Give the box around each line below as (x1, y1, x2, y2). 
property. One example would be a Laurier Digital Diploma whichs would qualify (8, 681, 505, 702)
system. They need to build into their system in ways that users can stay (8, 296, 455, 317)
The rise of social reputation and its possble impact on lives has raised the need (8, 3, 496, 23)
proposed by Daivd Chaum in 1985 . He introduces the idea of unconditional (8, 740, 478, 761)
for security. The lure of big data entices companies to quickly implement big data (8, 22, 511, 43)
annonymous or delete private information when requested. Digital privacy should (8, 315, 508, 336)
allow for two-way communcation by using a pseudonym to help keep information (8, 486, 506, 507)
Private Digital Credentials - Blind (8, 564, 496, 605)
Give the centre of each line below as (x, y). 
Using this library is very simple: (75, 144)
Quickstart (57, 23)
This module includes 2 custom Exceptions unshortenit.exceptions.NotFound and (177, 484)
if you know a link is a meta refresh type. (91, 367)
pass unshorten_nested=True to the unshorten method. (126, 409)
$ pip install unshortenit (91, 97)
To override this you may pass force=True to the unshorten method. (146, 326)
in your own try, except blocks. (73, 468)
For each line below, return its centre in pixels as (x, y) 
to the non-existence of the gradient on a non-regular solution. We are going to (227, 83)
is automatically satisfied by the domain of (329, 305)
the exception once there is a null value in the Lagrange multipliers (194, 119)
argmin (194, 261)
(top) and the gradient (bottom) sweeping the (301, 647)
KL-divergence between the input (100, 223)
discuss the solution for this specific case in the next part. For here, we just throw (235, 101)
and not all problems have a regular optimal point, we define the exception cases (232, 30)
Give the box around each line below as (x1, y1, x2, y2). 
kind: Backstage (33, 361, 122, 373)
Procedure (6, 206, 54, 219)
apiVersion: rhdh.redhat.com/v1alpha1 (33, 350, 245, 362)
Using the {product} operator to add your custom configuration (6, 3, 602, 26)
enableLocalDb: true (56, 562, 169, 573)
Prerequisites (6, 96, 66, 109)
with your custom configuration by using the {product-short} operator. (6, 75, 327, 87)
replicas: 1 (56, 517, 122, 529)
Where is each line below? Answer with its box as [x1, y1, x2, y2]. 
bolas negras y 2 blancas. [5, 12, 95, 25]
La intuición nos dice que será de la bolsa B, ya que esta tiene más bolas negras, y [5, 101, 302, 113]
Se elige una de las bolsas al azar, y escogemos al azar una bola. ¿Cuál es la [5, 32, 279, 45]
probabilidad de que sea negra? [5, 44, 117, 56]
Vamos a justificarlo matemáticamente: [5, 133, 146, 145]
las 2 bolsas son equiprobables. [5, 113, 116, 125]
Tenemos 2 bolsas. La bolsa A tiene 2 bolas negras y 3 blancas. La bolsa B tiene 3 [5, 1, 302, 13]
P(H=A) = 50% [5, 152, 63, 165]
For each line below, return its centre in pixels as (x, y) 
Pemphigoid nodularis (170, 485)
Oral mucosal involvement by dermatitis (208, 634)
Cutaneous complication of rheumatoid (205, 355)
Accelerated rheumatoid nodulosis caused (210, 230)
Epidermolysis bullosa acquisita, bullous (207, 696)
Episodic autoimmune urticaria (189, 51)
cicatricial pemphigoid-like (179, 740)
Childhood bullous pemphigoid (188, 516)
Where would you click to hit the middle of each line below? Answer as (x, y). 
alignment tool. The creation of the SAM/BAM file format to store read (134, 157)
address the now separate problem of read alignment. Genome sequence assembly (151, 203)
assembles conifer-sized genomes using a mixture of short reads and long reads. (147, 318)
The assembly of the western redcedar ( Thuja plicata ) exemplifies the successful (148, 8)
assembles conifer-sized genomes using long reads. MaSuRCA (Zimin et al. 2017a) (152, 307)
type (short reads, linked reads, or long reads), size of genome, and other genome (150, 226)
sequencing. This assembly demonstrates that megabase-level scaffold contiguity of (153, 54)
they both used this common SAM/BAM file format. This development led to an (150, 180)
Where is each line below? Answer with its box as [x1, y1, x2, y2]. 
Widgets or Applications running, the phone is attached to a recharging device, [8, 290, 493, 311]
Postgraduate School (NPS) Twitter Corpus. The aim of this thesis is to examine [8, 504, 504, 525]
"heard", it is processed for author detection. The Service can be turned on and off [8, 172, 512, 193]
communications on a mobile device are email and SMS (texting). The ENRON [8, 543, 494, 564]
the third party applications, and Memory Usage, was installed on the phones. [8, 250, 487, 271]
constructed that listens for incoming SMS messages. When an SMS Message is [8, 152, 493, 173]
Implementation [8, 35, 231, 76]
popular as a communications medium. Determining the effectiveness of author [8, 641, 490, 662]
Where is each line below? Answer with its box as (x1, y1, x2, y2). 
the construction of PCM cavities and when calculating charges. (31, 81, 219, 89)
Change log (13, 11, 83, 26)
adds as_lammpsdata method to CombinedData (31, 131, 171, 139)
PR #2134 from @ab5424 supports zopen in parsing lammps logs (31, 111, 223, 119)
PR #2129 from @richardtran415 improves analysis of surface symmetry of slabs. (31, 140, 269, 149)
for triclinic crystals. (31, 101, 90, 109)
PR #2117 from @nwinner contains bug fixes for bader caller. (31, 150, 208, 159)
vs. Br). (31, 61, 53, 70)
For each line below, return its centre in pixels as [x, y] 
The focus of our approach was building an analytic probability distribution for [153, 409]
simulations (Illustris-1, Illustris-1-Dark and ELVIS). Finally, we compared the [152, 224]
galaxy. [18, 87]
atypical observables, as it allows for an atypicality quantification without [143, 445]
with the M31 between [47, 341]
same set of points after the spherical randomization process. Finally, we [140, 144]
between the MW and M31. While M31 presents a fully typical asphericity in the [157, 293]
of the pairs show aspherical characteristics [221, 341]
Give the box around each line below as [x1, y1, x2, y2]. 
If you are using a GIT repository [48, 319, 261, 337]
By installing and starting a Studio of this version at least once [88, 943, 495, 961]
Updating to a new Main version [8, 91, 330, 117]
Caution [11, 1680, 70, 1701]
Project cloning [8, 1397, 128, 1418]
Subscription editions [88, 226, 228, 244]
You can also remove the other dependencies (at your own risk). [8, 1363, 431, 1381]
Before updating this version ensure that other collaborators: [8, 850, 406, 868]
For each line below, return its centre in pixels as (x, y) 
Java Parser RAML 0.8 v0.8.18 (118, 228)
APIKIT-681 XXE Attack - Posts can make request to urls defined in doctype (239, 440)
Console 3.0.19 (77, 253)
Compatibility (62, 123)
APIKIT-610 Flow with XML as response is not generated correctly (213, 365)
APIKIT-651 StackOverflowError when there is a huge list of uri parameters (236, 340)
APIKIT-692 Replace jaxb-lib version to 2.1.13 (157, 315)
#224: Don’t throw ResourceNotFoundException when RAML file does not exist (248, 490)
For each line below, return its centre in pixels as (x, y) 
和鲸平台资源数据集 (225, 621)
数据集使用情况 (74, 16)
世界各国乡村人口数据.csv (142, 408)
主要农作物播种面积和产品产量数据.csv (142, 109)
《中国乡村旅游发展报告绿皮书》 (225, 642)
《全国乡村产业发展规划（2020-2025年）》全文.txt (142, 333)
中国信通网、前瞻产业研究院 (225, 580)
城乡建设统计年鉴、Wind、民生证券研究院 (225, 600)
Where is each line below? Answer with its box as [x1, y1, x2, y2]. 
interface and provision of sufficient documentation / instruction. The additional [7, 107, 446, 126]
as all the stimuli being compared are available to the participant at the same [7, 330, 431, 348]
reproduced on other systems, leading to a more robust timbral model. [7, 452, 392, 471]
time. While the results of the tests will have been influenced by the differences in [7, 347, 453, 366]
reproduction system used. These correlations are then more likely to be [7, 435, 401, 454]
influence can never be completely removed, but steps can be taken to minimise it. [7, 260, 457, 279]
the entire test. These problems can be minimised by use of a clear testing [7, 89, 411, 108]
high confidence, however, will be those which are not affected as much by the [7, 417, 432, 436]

──────────

**What the task requires**
Without skipping a line, print the listing once more exactly.

**Solution for this task**
Give the box around each line below as (x1, y1, x2, y2). 
property. One example would be a Laurier Digital Diploma whichs would qualify (8, 681, 505, 702)
system. They need to build into their system in ways that users can stay (8, 296, 455, 317)
The rise of social reputation and its possble impact on lives has raised the need (8, 3, 496, 23)
proposed by Daivd Chaum in 1985 . He introduces the idea of unconditional (8, 740, 478, 761)
for security. The lure of big data entices companies to quickly implement big data (8, 22, 511, 43)
annonymous or delete private information when requested. Digital privacy should (8, 315, 508, 336)
allow for two-way communcation by using a pseudonym to help keep information (8, 486, 506, 507)
Private Digital Credentials - Blind (8, 564, 496, 605)
Give the centre of each line below as (x, y). 
Using this library is very simple: (75, 144)
Quickstart (57, 23)
This module includes 2 custom Exceptions unshortenit.exceptions.NotFound and (177, 484)
if you know a link is a meta refresh type. (91, 367)
pass unshorten_nested=True to the unshorten method. (126, 409)
$ pip install unshortenit (91, 97)
To override this you may pass force=True to the unshorten method. (146, 326)
in your own try, except blocks. (73, 468)
For each line below, return its centre in pixels as (x, y) 
to the non-existence of the gradient on a non-regular solution. We are going to (227, 83)
is automatically satisfied by the domain of (329, 305)
the exception once there is a null value in the Lagrange multipliers (194, 119)
argmin (194, 261)
(top) and the gradient (bottom) sweeping the (301, 647)
KL-divergence between the input (100, 223)
discuss the solution for this specific case in the next part. For here, we just throw (235, 101)
and not all problems have a regular optimal point, we define the exception cases (232, 30)
Give the box around each line below as (x1, y1, x2, y2). 
kind: Backstage (33, 361, 122, 373)
Procedure (6, 206, 54, 219)
apiVersion: rhdh.redhat.com/v1alpha1 (33, 350, 245, 362)
Using the {product} operator to add your custom configuration (6, 3, 602, 26)
enableLocalDb: true (56, 562, 169, 573)
Prerequisites (6, 96, 66, 109)
with your custom configuration by using the {product-short} operator. (6, 75, 327, 87)
replicas: 1 (56, 517, 122, 529)
Where is each line below? Answer with its box as [x1, y1, x2, y2]. 
bolas negras y 2 blancas. [5, 12, 95, 25]
La intuición nos dice que será de la bolsa B, ya que esta tiene más bolas negras, y [5, 101, 302, 113]
Se elige una de las bolsas al azar, y escogemos al azar una bola. ¿Cuál es la [5, 32, 279, 45]
probabilidad de que sea negra? [5, 44, 117, 56]
Vamos a justificarlo matemáticamente: [5, 133, 146, 145]
las 2 bolsas son equiprobables. [5, 113, 116, 125]
Tenemos 2 bolsas. La bolsa A tiene 2 bolas negras y 3 blancas. La bolsa B tiene 3 [5, 1, 302, 13]
P(H=A) = 50% [5, 152, 63, 165]
For each line below, return its centre in pixels as (x, y) 
Pemphigoid nodularis (170, 485)
Oral mucosal involvement by dermatitis (208, 634)
Cutaneous complication of rheumatoid (205, 355)
Accelerated rheumatoid nodulosis caused (210, 230)
Epidermolysis bullosa acquisita, bullous (207, 696)
Episodic autoimmune urticaria (189, 51)
cicatricial pemphigoid-like (179, 740)
Childhood bullous pemphigoid (188, 516)
Where would you click to hit the middle of each line below? Answer as (x, y). 
alignment tool. The creation of the SAM/BAM file format to store read (134, 157)
address the now separate problem of read alignment. Genome sequence assembly (151, 203)
assembles conifer-sized genomes using a mixture of short reads and long reads. (147, 318)
The assembly of the western redcedar ( Thuja plicata ) exemplifies the successful (148, 8)
assembles conifer-sized genomes using long reads. MaSuRCA (Zimin et al. 2017a) (152, 307)
type (short reads, linked reads, or long reads), size of genome, and other genome (150, 226)
sequencing. This assembly demonstrates that megabase-level scaffold contiguity of (153, 54)
they both used this common SAM/BAM file format. This development led to an (150, 180)
Where is each line below? Answer with its box as [x1, y1, x2, y2]. 
Widgets or Applications running, the phone is attached to a recharging device, [8, 290, 493, 311]
Postgraduate School (NPS) Twitter Corpus. The aim of this thesis is to examine [8, 504, 504, 525]
"heard", it is processed for author detection. The Service can be turned on and off [8, 172, 512, 193]
communications on a mobile device are email and SMS (texting). The ENRON [8, 543, 494, 564]
the third party applications, and Memory Usage, was installed on the phones. [8, 250, 487, 271]
constructed that listens for incoming SMS messages. When an SMS Message is [8, 152, 493, 173]
Implementation [8, 35, 231, 76]
popular as a communications medium. Determining the effectiveness of author [8, 641, 490, 662]
Where is each line below? Answer with its box as (x1, y1, x2, y2). 
the construction of PCM cavities and when calculating charges. (31, 81, 219, 89)
Change log (13, 11, 83, 26)
adds as_lammpsdata method to CombinedData (31, 131, 171, 139)
PR #2134 from @ab5424 supports zopen in parsing lammps logs (31, 111, 223, 119)
PR #2129 from @richardtran415 improves analysis of surface symmetry of slabs. (31, 140, 269, 149)
for triclinic crystals. (31, 101, 90, 109)
PR #2117 from @nwinner contains bug fixes for bader caller. (31, 150, 208, 159)
vs. Br). (31, 61, 53, 70)
For each line below, return its centre in pixels as [x, y] 
The focus of our approach was building an analytic probability distribution for [153, 409]
simulations (Illustris-1, Illustris-1-Dark and ELVIS). Finally, we compared the [152, 224]
galaxy. [18, 87]
atypical observables, as it allows for an atypicality quantification without [143, 445]
with the M31 between [47, 341]
same set of points after the spherical randomization process. Finally, we [140, 144]
between the MW and M31. While M31 presents a fully typical asphericity in the [157, 293]
of the pairs show aspherical characteristics [221, 341]
Give the box around each line below as [x1, y1, x2, y2]. 
If you are using a GIT repository [48, 319, 261, 337]
By installing and starting a Studio of this version at least once [88, 943, 495, 961]
Updating to a new Main version [8, 91, 330, 117]
Caution [11, 1680, 70, 1701]
Project cloning [8, 1397, 128, 1418]
Subscription editions [88, 226, 228, 244]
You can also remove the other dependencies (at your own risk). [8, 1363, 431, 1381]
Before updating this version ensure that other collaborators: [8, 850, 406, 868]
For each line below, return its centre in pixels as (x, y) 
Java Parser RAML 0.8 v0.8.18 (118, 228)
APIKIT-681 XXE Attack - Posts can make request to urls defined in doctype (239, 440)
Console 3.0.19 (77, 253)
Compatibility (62, 123)
APIKIT-610 Flow with XML as response is not generated correctly (213, 365)
APIKIT-651 StackOverflowError when there is a huge list of uri parameters (236, 340)
APIKIT-692 Replace jaxb-lib version to 2.1.13 (157, 315)
#224: Don’t throw ResourceNotFoundException when RAML file does not exist (248, 490)
For each line below, return its centre in pixels as (x, y) 
和鲸平台资源数据集 (225, 621)
数据集使用情况 (74, 16)
世界各国乡村人口数据.csv (142, 408)
主要农作物播种面积和产品产量数据.csv (142, 109)
《中国乡村旅游发展报告绿皮书》 (225, 642)
《全国乡村产业发展规划（2020-2025年）》全文.txt (142, 333)
中国信通网、前瞻产业研究院 (225, 580)
城乡建设统计年鉴、Wind、民生证券研究院 (225, 600)
Where is each line below? Answer with its box as [x1, y1, x2, y2]. 
interface and provision of sufficient documentation / instruction. The additional [7, 107, 446, 126]
as all the stimuli being compared are available to the participant at the same [7, 330, 431, 348]
reproduced on other systems, leading to a more robust timbral model. [7, 452, 392, 471]
time. While the results of the tests will have been influenced by the differences in [7, 347, 453, 366]
reproduction system used. These correlations are then more likely to be [7, 435, 401, 454]
influence can never be completely removed, but steps can be taken to minimise it. [7, 260, 457, 279]
the entire test. These problems can be minimised by use of a clear testing [7, 89, 411, 108]
high confidence, however, will be those which are not affected as much by the [7, 417, 432, 436]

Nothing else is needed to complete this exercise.